⟨
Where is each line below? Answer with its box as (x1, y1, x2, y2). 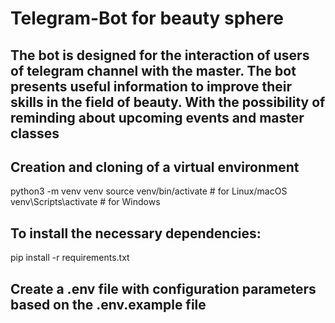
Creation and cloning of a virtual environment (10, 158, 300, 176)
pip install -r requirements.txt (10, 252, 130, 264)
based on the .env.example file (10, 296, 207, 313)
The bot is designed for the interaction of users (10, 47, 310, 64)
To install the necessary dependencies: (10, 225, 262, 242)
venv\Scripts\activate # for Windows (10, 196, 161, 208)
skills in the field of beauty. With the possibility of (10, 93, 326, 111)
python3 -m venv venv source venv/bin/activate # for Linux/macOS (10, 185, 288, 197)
⟩
⟨
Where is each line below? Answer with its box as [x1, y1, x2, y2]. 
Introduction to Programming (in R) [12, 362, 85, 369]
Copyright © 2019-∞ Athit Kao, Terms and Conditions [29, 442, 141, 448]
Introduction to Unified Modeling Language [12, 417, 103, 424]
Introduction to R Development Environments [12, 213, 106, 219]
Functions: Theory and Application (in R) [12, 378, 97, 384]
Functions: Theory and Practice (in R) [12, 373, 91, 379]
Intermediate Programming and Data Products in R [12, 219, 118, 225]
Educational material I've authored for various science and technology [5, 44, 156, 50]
⟩
Task instructions: Taking the entries above, extract every line from the one bearing "y1, x2, y2)." through the one bearing "python3 -m venv", exactly, with no pictures.

Response:
Where is each line below? Answer with its box as (x1, y1, x2, y2). 
Creation and cloning of a virtual environment (10, 158, 300, 176)
pip install -r requirements.txt (10, 252, 130, 264)
based on the .env.example file (10, 296, 207, 313)
The bot is designed for the interaction of users (10, 47, 310, 64)
To install the necessary dependencies: (10, 225, 262, 242)
venv\Scripts\activate # for Windows (10, 196, 161, 208)
skills in the field of beauty. With the possibility of (10, 93, 326, 111)
python3 -m venv venv source venv/bin/activate # for Linux/macOS (10, 185, 288, 197)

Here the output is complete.